**Work required:** Beneath this instruction is a listing. Transcribe from it only the stretch from the line with "служит именно минераловатный материал." through the line with "As demissões nos", both end lines included, exactly as written.

**Material to process:**
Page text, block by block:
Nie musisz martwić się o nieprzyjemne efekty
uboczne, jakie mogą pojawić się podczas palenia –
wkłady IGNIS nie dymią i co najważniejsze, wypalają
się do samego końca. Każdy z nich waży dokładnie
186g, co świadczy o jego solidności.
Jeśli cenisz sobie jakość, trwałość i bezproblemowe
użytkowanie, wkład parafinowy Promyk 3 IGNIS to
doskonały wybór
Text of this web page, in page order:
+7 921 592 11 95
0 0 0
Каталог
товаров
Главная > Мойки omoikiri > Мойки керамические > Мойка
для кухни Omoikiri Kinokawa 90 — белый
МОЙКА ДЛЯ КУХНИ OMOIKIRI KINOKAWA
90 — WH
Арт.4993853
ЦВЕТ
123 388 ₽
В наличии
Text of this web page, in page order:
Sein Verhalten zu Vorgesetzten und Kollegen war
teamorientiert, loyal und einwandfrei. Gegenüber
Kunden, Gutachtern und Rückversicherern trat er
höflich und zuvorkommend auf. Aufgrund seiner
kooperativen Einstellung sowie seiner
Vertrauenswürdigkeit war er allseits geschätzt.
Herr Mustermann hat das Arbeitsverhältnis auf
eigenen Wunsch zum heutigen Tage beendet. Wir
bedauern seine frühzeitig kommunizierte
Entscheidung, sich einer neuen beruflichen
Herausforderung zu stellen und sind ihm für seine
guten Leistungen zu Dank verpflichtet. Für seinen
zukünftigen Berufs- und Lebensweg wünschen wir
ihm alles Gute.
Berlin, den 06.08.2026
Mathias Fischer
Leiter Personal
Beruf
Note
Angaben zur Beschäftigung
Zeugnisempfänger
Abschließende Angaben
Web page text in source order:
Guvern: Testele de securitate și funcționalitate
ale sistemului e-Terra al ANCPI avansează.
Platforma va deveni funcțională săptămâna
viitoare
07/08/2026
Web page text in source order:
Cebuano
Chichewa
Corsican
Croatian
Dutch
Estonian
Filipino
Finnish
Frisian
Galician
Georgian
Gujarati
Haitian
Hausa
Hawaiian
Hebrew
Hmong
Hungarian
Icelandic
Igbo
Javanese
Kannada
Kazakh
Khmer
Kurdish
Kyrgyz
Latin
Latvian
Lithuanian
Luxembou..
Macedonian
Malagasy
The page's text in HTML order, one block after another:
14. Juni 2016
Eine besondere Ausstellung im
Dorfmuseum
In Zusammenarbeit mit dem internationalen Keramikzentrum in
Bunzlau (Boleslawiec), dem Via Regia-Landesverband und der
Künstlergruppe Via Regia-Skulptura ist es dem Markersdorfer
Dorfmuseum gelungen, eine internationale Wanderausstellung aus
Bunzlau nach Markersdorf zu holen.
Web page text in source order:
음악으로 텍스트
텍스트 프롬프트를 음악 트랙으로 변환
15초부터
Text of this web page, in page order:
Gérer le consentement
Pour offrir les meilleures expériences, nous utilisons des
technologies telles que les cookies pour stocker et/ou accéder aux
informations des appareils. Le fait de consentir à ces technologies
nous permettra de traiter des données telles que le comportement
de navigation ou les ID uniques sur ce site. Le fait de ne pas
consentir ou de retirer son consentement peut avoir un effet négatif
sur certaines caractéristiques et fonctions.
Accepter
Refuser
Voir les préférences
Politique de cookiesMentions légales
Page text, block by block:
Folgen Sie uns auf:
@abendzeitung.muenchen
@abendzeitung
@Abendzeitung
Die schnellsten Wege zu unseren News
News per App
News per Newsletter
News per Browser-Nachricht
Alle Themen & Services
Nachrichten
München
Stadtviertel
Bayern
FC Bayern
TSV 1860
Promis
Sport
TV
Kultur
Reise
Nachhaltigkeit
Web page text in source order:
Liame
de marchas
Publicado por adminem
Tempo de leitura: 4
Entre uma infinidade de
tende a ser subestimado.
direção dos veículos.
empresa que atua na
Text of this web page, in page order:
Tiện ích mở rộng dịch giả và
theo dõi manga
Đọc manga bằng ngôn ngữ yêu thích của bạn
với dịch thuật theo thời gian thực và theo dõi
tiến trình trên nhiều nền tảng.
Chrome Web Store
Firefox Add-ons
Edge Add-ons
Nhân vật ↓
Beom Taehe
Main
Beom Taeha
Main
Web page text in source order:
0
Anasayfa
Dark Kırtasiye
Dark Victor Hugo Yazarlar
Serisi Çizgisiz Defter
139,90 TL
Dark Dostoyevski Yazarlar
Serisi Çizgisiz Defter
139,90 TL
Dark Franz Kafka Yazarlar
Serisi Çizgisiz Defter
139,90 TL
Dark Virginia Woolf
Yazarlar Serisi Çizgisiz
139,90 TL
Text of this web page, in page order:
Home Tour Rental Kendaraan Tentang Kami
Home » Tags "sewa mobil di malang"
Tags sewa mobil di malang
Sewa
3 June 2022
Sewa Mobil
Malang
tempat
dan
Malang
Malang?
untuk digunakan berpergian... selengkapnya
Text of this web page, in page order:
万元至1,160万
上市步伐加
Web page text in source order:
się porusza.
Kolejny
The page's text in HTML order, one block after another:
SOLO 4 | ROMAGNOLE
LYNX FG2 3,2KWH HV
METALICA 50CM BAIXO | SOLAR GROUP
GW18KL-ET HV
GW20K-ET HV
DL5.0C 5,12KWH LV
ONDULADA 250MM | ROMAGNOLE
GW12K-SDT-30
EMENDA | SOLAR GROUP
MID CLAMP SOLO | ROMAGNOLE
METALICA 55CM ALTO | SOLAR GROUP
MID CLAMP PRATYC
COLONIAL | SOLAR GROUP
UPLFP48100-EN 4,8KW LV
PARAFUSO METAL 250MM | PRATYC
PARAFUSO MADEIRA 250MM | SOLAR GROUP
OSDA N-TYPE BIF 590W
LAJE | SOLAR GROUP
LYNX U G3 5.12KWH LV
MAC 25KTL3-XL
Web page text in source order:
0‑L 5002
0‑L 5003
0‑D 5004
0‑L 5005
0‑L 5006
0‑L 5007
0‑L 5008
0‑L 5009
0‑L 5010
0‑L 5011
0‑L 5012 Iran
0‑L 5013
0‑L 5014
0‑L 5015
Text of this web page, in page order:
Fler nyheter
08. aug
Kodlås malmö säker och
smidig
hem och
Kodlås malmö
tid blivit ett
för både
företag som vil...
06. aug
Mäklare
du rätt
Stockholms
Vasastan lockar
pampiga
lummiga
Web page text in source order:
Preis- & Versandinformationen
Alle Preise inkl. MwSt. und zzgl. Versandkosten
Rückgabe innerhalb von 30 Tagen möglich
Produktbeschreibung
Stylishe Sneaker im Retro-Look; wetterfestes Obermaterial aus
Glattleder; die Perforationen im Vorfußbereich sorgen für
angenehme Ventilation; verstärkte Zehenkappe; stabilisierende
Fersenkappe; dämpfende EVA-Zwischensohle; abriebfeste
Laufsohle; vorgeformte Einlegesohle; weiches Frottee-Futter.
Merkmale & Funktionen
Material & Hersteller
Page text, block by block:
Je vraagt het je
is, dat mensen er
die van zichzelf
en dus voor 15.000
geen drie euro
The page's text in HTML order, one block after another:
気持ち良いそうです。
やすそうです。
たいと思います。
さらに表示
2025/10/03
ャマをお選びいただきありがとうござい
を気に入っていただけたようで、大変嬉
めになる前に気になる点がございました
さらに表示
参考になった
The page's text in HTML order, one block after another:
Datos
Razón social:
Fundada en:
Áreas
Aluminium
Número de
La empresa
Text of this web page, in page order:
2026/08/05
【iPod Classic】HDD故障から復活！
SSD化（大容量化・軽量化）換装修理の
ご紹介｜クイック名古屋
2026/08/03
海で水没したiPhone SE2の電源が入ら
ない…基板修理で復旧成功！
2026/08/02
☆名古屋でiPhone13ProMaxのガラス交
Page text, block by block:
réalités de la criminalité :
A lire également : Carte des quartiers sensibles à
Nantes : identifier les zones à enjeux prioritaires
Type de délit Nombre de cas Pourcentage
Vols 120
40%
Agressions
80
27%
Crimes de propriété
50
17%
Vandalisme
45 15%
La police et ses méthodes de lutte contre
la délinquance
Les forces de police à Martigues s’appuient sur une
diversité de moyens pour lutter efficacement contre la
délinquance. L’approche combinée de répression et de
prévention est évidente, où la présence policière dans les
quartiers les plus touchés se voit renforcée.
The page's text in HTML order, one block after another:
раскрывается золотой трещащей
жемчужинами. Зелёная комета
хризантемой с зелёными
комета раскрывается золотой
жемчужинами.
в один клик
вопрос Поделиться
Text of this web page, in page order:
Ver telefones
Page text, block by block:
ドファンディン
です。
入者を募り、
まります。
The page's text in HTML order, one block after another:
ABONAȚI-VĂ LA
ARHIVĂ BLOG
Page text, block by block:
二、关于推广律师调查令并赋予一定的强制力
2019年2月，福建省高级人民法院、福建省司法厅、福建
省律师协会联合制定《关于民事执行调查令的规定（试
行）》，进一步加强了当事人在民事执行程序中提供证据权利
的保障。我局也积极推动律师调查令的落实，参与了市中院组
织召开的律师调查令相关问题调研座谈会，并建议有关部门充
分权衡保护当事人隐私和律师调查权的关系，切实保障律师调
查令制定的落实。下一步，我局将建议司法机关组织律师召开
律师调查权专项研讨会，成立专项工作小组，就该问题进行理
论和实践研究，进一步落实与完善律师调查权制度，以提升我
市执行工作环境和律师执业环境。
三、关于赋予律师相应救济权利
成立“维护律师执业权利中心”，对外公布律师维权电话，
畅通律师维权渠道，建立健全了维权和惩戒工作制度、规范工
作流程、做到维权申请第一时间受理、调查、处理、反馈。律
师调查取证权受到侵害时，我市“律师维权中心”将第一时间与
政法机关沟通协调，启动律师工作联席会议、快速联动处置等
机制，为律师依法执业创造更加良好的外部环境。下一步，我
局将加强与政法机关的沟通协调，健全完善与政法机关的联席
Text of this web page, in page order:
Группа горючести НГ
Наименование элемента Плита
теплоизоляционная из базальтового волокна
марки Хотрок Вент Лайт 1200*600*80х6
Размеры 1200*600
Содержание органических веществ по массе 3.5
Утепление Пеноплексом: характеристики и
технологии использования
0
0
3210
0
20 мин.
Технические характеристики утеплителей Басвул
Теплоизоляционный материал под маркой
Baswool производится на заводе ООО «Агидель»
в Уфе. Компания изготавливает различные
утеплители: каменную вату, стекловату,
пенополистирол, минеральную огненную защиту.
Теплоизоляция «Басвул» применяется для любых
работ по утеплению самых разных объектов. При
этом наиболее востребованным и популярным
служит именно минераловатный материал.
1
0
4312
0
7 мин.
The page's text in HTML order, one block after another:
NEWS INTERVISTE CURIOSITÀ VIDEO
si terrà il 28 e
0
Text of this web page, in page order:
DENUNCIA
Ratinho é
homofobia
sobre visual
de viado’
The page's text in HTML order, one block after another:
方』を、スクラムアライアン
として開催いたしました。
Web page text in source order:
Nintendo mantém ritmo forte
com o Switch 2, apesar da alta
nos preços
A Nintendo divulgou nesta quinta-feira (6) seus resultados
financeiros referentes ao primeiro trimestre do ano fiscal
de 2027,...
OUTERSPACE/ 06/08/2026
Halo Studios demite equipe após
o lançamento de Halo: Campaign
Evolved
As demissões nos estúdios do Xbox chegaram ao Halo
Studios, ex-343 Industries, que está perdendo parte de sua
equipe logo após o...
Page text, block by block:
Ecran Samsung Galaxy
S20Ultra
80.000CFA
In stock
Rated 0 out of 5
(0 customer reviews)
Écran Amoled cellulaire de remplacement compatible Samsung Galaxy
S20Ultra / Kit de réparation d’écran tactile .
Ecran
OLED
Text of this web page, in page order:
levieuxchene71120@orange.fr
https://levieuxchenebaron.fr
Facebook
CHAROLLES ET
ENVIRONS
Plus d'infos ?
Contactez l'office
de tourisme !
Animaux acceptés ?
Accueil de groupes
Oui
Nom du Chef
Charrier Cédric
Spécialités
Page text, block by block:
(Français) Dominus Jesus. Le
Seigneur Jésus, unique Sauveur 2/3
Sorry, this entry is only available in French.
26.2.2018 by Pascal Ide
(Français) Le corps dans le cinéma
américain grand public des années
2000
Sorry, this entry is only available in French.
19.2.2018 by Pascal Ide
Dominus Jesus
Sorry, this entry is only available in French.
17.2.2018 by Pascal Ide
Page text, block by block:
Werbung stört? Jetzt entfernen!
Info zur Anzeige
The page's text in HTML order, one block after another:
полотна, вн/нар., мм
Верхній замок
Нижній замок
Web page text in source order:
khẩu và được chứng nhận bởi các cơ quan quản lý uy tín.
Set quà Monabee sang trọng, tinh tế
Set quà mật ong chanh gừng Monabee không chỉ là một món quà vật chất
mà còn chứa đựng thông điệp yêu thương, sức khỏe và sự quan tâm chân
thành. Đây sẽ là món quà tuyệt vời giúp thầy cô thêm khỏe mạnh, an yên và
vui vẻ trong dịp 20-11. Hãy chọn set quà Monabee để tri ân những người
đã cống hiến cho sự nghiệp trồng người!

**Completed task:**
служит именно минераловатный материал.
1
0
4312
0
7 мин.
The page's text in HTML order, one block after another:
NEWS INTERVISTE CURIOSITÀ VIDEO
si terrà il 28 e
0
Text of this web page, in page order:
DENUNCIA
Ratinho é
homofobia
sobre visual
de viado’
The page's text in HTML order, one block after another:
方』を、スクラムアライアン
として開催いたしました。
Web page text in source order:
Nintendo mantém ritmo forte
com o Switch 2, apesar da alta
nos preços
A Nintendo divulgou nesta quinta-feira (6) seus resultados
financeiros referentes ao primeiro trimestre do ano fiscal
de 2027,...
OUTERSPACE/ 06/08/2026
Halo Studios demite equipe após
o lançamento de Halo: Campaign
Evolved
As demissões nos estúdios do Xbox chegaram ao Halo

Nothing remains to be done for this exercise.